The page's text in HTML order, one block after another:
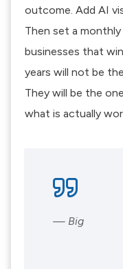
outcome. Add AI
Then set a
businesses that
years will not be
They will be the
what is actually
— Big
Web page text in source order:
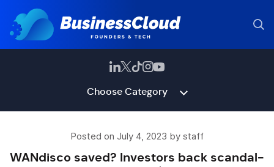
Choose Category
Posted on July 4, 2023 by staff
WANdisco saved? Investors back scandal-
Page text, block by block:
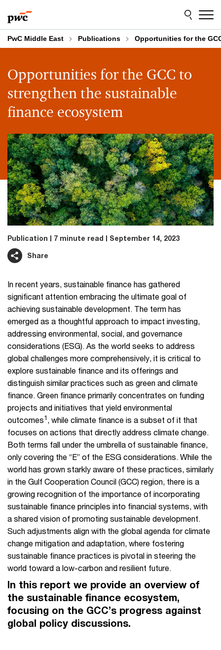
to
content
to
footer
PwC Middle East Publications Opportunities for the
Opportunities for the GCC to
strengthen the sustainable
finance ecosystem
Publication 7 minute read September 14, 2023
Share
In recent years, sustainable finance has gathered
significant attention embracing the ultimate goal of
achieving sustainable development. The term has
emerged as a thoughtful approach to impact investing,
addressing environmental, social, and governance
considerations (ESG). As the world seeks to address
global challenges more comprehensively, it is critical to
explore sustainable finance and its offerings and
distinguish similar practices such as green and climate
finance. Green finance primarily concentrates on funding
projects and initiatives that yield environmental
outcomes1 , while climate finance is a subset of it that
focuses on actions that directly address climate change.
Both terms fall under the umbrella of sustainable finance,
only covering the “E” of the ESG considerations. While the
world has grown starkly aware of these practices, similarly
in the Gulf Cooperation Council (GCC) region, there is a
growing recognition of the importance of incorporating
sustainable finance principles into financial systems, with
a shared vision of promoting sustainable development.
Such adjustments align with the global agenda for climate
change mitigation and adaptation, where fostering
sustainable finance practices is pivotal in steering the
world toward a low-carbon and resilient future.
In this report we provide an overview of
the sustainable finance ecosystem,
focusing on the GCC’s progress against
global policy discussions.
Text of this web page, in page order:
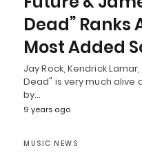
Dead” Ranks
Most Added
Jay Rock, Kendrick
Dead" is very much alive
by…
9 years ago
MUSIC NEWS
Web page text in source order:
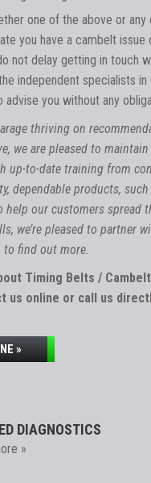
one of the above or any
you have a cambelt issue
not delay getting in touch
independent specialists in
you without any
thriving on
we are pleased to
up-to-date training from
dependable products,
help our customers spread
we’re pleased to partner
to find out more.
Timing Belts /
us online or call us
»
DIAGNOSTICS
»
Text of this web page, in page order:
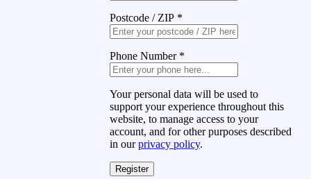
Postcode / ZIP *
Phone Number *
Your personal data will be used to
support your experience throughout this
website, to manage access to your
account, and for other purposes described
in ourprivacy policy.
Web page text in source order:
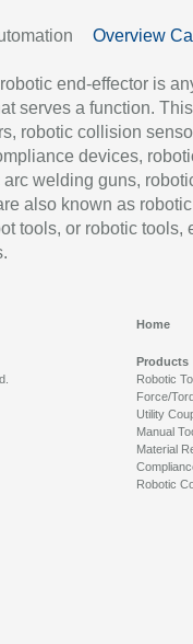
Overview
end-effector is
serves a function.
robotic collision
devices,
welding guns,
also known as robotic
tools, or robotic tools,
Home
Products
Robotic
Force/
Utility
Manual
Material
Robotic
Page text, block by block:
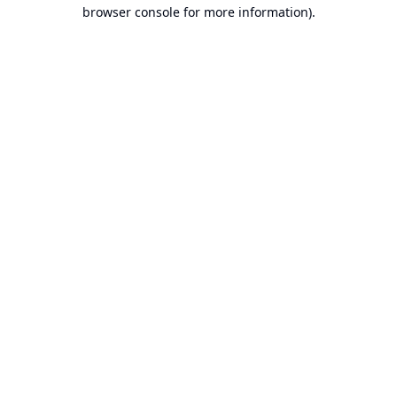
browser console for more information).
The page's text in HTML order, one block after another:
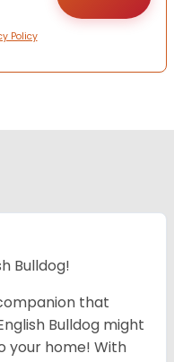
Policy
Bulldog!
that
Bulldog might
your home! With
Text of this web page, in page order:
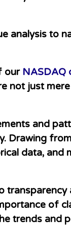
analysis to
our NASDAQ
not just
and
Drawing
data,
of
trends and
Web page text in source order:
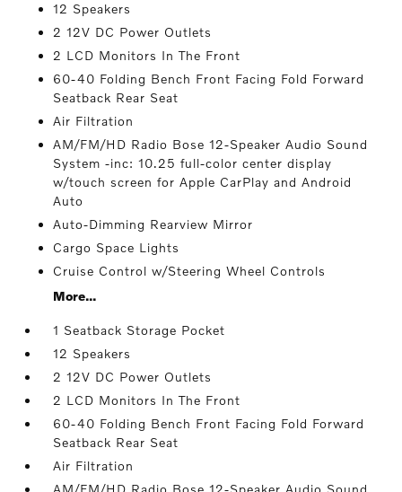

== == ==

What needs to be done: The required output is each line above restated verbatim, with all images omitted.

Task output:
The page's text in HTML order, one block after another:
outcome. Add AI
Then set a
businesses that
years will not be
They will be the
what is actually
— Big
Web page text in source order:
Choose Category
Posted on July 4, 2023 by staff
WANdisco saved? Investors back scandal-
Page text, block by block:
to
content
to
footer
PwC Middle East Publications Opportunities for the
Opportunities for the GCC to
strengthen the sustainable
finance ecosystem
Publication 7 minute read September 14, 2023
Share
In recent years, sustainable finance has gathered
significant attention embracing the ultimate goal of
achieving sustainable development. The term has
emerged as a thoughtful approach to impact investing,
addressing environmental, social, and governance
considerations (ESG). As the world seeks to address
global challenges more comprehensively, it is critical to
explore sustainable finance and its offerings and
distinguish similar practices such as green and climate
finance. Green finance primarily concentrates on funding
projects and initiatives that yield environmental
outcomes1 , while climate finance is a subset of it that
focuses on actions that directly address climate change.
Both terms fall under the umbrella of sustainable finance,
only covering the “E” of the ESG considerations. While the
world has grown starkly aware of these practices, similarly
in the Gulf Cooperation Council (GCC) region, there is a
growing recognition of the importance of incorporating
sustainable finance principles into financial systems, with
a shared vision of promoting sustainable development.
Such adjustments align with the global agenda for climate
change mitigation and adaptation, where fostering
sustainable finance practices is pivotal in steering the
world toward a low-carbon and resilient future.
In this report we provide an overview of
the sustainable finance ecosystem,
focusing on the GCC’s progress against
global policy discussions.
Text of this web page, in page order:
Dead” Ranks
Most Added
Jay Rock, Kendrick
Dead" is very much alive
by…
9 years ago
MUSIC NEWS
Web page text in source order:
one of the above or any
you have a cambelt issue
not delay getting in touch
independent specialists in
you without any
thriving on
we are pleased to
up-to-date training from
dependable products,
help our customers spread
we’re pleased to partner
to find out more.
Timing Belts /
us online or call us
»
DIAGNOSTICS
»
Text of this web page, in page order:
Postcode / ZIP *
Phone Number *
Your personal data will be used to
support your experience throughout this
website, to manage access to your
account, and for other purposes described
in ourprivacy policy.
Web page text in source order:
Overview
end-effector is
serves a function.
robotic collision
devices,
welding guns,
also known as robotic
tools, or robotic tools,
Home
Products
Robotic
Force/
Utility
Manual
Material
Robotic
Page text, block by block:
browser console for more information).
The page's text in HTML order, one block after another:
Policy
Bulldog!
that
Bulldog might
your home! With
Text of this web page, in page order:
analysis to
our NASDAQ
not just
and
Drawing
data,
of
trends and
Web page text in source order:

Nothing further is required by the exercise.